*How to complete this task*
Pictures are to be left out, and every entry repeated exactly.

##### Working data

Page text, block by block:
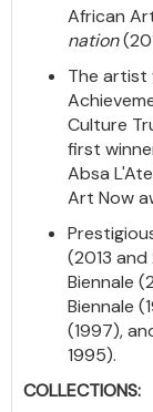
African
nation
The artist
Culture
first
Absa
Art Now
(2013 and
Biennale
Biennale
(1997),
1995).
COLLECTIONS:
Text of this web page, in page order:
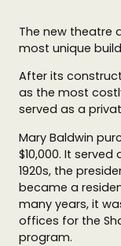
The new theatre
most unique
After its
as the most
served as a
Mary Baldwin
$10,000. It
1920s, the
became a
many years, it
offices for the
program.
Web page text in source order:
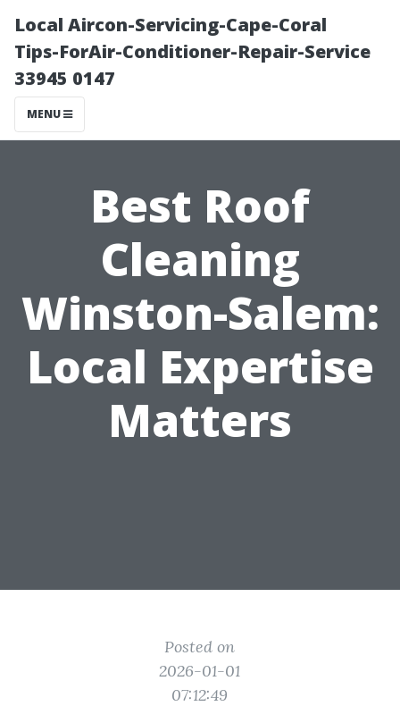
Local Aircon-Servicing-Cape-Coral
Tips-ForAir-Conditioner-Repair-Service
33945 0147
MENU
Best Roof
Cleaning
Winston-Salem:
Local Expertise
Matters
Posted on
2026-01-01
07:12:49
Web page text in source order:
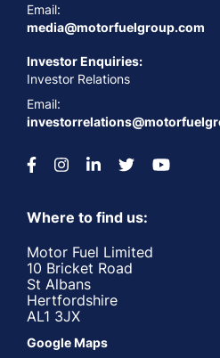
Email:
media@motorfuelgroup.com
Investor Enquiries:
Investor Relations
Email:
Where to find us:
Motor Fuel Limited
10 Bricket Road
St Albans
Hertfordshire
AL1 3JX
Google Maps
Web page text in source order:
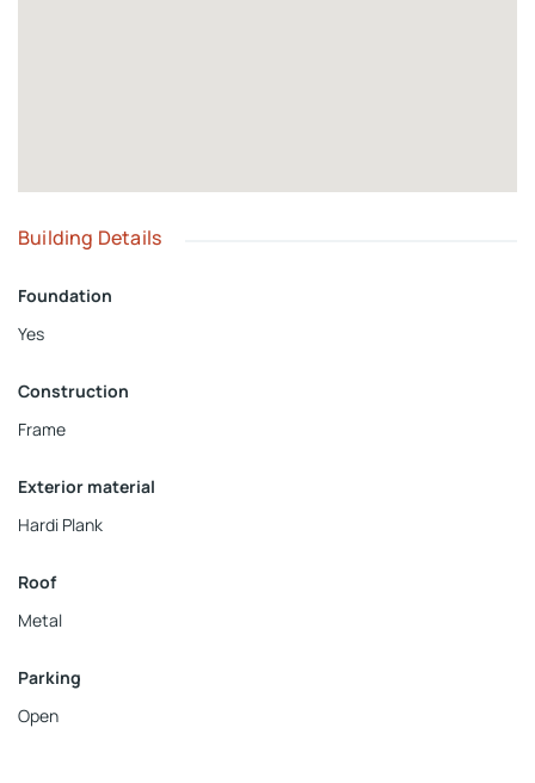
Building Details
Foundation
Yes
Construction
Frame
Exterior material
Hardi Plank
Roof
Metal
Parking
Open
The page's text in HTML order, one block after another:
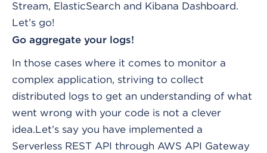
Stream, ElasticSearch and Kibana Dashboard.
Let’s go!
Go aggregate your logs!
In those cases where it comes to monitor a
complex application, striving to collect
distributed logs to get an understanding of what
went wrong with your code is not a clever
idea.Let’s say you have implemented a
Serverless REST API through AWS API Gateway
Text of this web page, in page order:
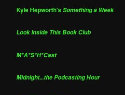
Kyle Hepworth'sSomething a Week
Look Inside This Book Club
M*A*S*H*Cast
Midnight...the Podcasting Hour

##########

*Completed task*
Page text, block by block:
African
nation
The artist
Culture
first
Absa
Art Now
(2013 and
Biennale
Biennale
(1997),
1995).
COLLECTIONS:
Text of this web page, in page order:
The new theatre
most unique
After its
as the most
served as a
Mary Baldwin
$10,000. It
1920s, the
became a
many years, it
offices for the
program.
Web page text in source order:
Local Aircon-Servicing-Cape-Coral
Tips-ForAir-Conditioner-Repair-Service
33945 0147
MENU
Best Roof
Cleaning
Winston-Salem:
Local Expertise
Matters
Posted on
2026-01-01
07:12:49
Web page text in source order:
Email:
media@motorfuelgroup.com
Investor Enquiries:
Investor Relations
Email:
Where to find us:
Motor Fuel Limited
10 Bricket Road
St Albans
Hertfordshire
AL1 3JX
Google Maps
Web page text in source order:
Building Details
Foundation
Yes
Construction
Frame
Exterior material
Hardi Plank
Roof
Metal
Parking
Open
The page's text in HTML order, one block after another:
Stream, ElasticSearch and Kibana Dashboard.
Let’s go!
Go aggregate your logs!
In those cases where it comes to monitor a
complex application, striving to collect
distributed logs to get an understanding of what
went wrong with your code is not a clever
idea.Let’s say you have implemented a
Serverless REST API through AWS API Gateway
Text of this web page, in page order:
Kyle Hepworth'sSomething a Week
Look Inside This Book Club
M*A*S*H*Cast
Midnight...the Podcasting Hour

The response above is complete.